The public debt ratio declines after 2020 but remains the highest in the EU, with short- and long-term risks assessed as low and medium-term risks high, the report said. Although a large share of public debt is held by official creditors and the maturity structure and interest rates protect it from market volatility, the still-high liability stocks can expose the economy to vulnerabilities that could lead to economic shocks. According to the Commission, the ratio of public debt to GDP will decrease to 152% in 2024, to 148% in 2025, to 131% in 2029 and to 116% in 2034, but it will continue to be high.

For the country’s net international investment position (NIIP), the report says it improved marginally in 2023 after a strong increase in 2022, and remains the lowest in the EU. The large projected current account deficit (over 5% of GDP to 2025) means that NIIP is likely to deteriorate over the medium term.

Loans

Banks’ NPL ratio has fallen significantly to 5.7%, but remains the highest in the EU, the report’s authors say, and suggest organic measures, such as loan restructuring and internal loan arrangements, as a likely major driver of NPL reduction in the banking sector.

But the decline in NPLs outside the banking sector remains slow, standing at €69.5 billion (32% of GDP) in December 2023, and therefore still weighing on the economy, the report said.

The risks of NPLs shifted from the banking to the non-banking financial sector and the government, it is pointed out. At the same time, for banks it says their capital position remains among the lowest in the EU, quality concerns persist due to the high rate of deferred tax credits, while long-term profitability remains a concern.

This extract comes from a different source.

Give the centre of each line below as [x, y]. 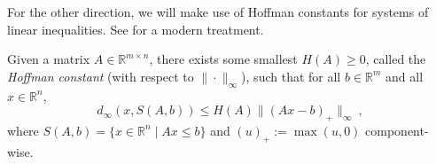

While the risk to financial stability in the housing market appears limited, other affordability challenges are emerging as increases in house prices are significantly higher than those in incomes, it said. The Greek housing market has seen strong growth in recent years, with prices and demand rising, but in nominal terms and relative to the price-to-household income ratio, they are estimated to be overpriced by around 10% in 2023.

Financing

According to the report, access to finance remains a major barrier to corporate investment, especially for SMEs, competitiveness and low productivity remain a challenge, the strengthening of which is hindered by the persistently low level of productive capital accumulation.

While potential growth is estimated to be increasing, it remains low, estimated at 0.7% in 2023. Significant challenges are also found in the labor market with unemployment remaining among the highest in the EU. Sluggish female and youth employment rates remain a key challenge to maximize domestic labor supply.

According to the report, the main risk factors for the country’s economic outlook include deepening geopolitical tensions, prolonged trade disruptions due to the Red Sea crisis and a possible increase in energy prices. It is emphasized that prudent fiscal policy is expected to continue to support the rebalancing of the Greek economy, while the implementation of existing commitments in the RRP and, where necessary, additional steps, would support the reduction of long-term vulnerabilities.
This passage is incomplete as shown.